Training the RandomForestClassifier(n_jobs=-1, random_state=42)
Training the ExtraTreesClassifier(n_jobs=-1, random_state=42)
Training the LinearSVC(dual=True, max_iter=100, random_state=42, tol=20)
Training the MLPClassifier(random_state=42)


Following the instructions from the exercise, we will create a new training set with the resulting predictions: each training instance is a vector containing the set of predictions from all your classifiers for an image, and the target is the image’s class.

In [18]:
X_valid_predictions = np.empty((len(X_valid), len(estimators)), dtype=object)

for index, estimator in enumerate(estimators):
    X_valid_predictions[:, index] = estimator.predict(X_valid)

In [19]:
X_valid_predictions

array([['3', '3', '3', '3'],
       ['8', '8', '8', '8'],
       ['6', '6', '6', '6'],
       ...,
       ['5', '5', '5', '5'],
       ['6', '6', '6', '6'],
       ['8', '8', '8', '8']], dtype=object)

In [20]:
random_forest_blender = RandomForestClassifier(
    n_estimators=200, oob_score=True, random_state=42
)
random_forest_blender.fit(X_valid_predictions, y_valid)

In [21]:
random_forest_blender.oob_score_

0.9723

You can fine-tune this blender or try other types of blenders (e.g. an `MLPClassifier`), then select the best one using cross-validation.

Exercise: _Congratulations, you have just trained a blender, and together with the classifiers they form a stacking ensemble! Now let's evaluate the ensemble on the test set. For each image in the test set, make predictions with all your classifiers, then feed the predictions to the blender to get the ensemble's predictions.

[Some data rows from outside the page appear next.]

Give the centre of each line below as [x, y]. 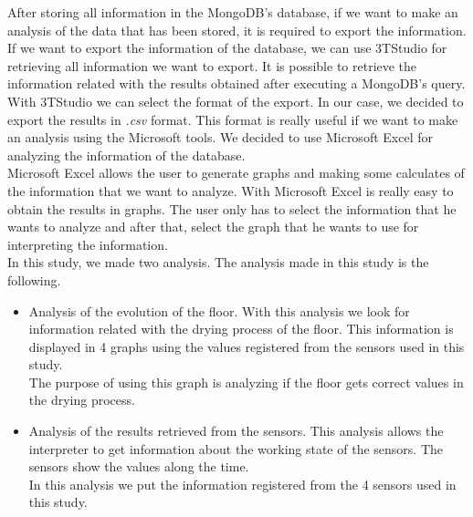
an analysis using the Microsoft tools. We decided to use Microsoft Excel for [220, 137]
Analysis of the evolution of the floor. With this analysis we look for [219, 310]
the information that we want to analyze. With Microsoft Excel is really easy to [231, 190]
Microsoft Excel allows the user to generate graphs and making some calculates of [236, 173]
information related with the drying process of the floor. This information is [241, 329]
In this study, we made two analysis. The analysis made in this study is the [218, 262]
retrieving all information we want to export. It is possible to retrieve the [212, 65]
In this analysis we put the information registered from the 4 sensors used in [242, 484]
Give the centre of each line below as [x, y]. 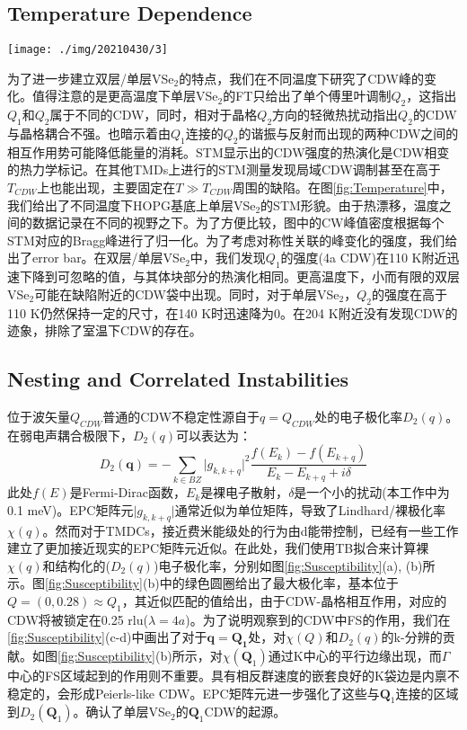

How does it compare to the voting classifier you trained earlier?_

In [22]:
X_test_predictions = np.empty((len(X_test), len(estimators)), dtype=object)

for index, estimator in enumerate(estimators):
    X_test_predictions[:, index] = estimator.predict(X_test)

In [23]:
from sklearn.metrics import accuracy_score

y_predict = random_forest_blender.predict(X_test_predictions)
accuracy_score(y_test, y_predict)

0.9695

It does not perform as well as our previous voting classifier.

Exercise: _Now try again using a `StackingClassifier` instead: do you get better performance? If so, why?_

Because `StackingClassifier` performs a K-folds cross validation, so we don't need a separate validation set. Let's join the training set and validation set into a big training set.

In [24]:
X_train_big, y_train_big = X_mnist[:60000], y_mnist[:60000]

Now let's create and train the stacking classifier on the full training set.

In [25]:
named_estimators = [
    ("random_forest_clf", random_forest_clf),
    ("extra_trees_clf", extra_trees),
    ("svm_clf", svm_clf),
    ("mlp_clf", mlp_clf),
]

**Warning**: The following code cell takes a very long time to run, as it uses K-fold cross-validation with 5 folds by default. It will train the 4 classifiers 5 times, each time on 80% of the training set, plus one last time on the full training set. Lastly, it will train the final model on predictions. That is a total of 25 models to train.

In [26]:
from sklearn.ensemble import StackingClassifier

stack_clf = StackingClassifier(
    estimators=named_estimators, n_jobs=-1, final_estimator=random_forest_blender
)
stack_clf.fit(X_train_big, y_train_big)

That is the reason why I will use joblib to save this model for later use.

In [27]:
import joblib

joblib.dump(stack_clf, "stacking_classifier.pkl")
stack_clf = joblib.load("stacking_classifier.pkl")

In [28]:
stack_clf.score(X_test, y_test)

0.9783

The `StackingClassifier` greatly outperforms our custom stacking implementation earlier. There are 2 main reasons:
- Since we could reclaim the validation set, the `StackingClassifier` is trained on a larger training set.
- It used `predict_proba()` if available, or else `decision_function()` if available, else `predict()`, instead of only `predict()` as our implementation. This gave the blender much more different inputs to work with.